» **Instructions for the task**
Report, from the records below, every line where the word "Price" appears.

» **Source material**

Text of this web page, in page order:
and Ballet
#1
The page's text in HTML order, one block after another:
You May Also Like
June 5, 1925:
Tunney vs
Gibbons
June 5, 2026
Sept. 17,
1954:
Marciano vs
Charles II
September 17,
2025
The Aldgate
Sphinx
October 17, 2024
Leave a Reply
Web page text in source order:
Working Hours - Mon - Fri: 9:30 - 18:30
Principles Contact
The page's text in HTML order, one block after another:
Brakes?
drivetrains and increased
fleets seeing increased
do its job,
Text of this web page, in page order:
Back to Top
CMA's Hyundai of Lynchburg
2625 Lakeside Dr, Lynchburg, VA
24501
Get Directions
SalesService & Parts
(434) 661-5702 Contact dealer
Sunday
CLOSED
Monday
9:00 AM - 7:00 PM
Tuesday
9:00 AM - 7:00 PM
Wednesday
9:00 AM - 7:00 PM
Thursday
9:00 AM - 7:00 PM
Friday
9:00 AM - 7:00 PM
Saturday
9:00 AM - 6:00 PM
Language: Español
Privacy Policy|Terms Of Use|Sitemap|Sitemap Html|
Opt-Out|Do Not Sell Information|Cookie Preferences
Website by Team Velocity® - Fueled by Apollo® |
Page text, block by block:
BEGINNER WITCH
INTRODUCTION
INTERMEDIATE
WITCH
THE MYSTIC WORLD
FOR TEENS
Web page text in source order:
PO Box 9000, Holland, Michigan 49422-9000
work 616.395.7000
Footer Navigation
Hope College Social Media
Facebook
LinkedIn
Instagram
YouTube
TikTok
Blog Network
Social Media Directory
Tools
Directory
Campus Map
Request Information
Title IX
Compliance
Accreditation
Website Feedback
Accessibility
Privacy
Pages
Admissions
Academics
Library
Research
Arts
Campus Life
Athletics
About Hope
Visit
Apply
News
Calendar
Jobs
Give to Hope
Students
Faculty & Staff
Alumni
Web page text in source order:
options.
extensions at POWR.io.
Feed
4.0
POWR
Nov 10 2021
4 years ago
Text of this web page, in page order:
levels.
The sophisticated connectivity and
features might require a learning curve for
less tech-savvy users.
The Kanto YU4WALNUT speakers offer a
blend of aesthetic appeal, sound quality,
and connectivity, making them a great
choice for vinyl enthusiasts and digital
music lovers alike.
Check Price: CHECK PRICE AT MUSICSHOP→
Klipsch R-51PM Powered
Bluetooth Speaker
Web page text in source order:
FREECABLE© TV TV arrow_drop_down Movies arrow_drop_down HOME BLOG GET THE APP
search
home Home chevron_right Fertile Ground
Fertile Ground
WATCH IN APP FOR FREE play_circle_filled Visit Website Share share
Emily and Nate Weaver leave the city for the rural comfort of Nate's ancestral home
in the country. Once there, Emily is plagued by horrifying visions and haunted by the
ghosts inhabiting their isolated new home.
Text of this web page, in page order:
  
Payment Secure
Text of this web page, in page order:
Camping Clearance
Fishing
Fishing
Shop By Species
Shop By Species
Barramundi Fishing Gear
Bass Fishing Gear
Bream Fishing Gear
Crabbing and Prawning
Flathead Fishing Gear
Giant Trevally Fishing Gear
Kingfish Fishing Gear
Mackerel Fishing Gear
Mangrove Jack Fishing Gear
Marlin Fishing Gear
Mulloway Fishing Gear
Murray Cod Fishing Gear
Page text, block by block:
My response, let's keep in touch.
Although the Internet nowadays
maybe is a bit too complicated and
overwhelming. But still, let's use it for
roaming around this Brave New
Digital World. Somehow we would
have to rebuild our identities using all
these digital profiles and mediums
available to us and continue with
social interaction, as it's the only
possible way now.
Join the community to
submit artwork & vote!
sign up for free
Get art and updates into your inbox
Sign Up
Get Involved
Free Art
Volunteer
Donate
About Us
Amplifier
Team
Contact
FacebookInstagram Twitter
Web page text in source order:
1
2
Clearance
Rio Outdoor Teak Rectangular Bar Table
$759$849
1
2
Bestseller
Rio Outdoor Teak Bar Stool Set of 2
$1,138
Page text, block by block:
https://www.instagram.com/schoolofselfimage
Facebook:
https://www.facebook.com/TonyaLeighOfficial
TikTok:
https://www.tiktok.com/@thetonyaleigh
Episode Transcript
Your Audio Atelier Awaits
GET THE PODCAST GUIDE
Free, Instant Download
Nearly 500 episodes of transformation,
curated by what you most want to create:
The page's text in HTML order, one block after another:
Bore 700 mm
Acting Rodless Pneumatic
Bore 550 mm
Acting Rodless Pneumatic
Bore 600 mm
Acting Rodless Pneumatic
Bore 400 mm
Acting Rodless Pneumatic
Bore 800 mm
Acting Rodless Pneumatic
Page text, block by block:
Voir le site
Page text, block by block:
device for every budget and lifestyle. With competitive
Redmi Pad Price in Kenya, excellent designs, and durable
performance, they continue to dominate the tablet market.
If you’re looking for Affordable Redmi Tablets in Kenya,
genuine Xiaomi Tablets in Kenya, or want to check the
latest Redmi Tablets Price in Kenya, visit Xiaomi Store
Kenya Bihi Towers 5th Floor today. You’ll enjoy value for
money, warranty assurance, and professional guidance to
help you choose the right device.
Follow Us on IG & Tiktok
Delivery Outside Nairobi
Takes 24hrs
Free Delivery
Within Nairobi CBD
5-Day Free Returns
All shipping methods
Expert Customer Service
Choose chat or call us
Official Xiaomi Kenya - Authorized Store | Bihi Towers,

» **Task solution**
Check Price: CHECK PRICE AT MUSICSHOP→
Redmi Pad Price in Kenya, excellent designs, and durable
latest Redmi Tablets Price in Kenya, visit Xiaomi Store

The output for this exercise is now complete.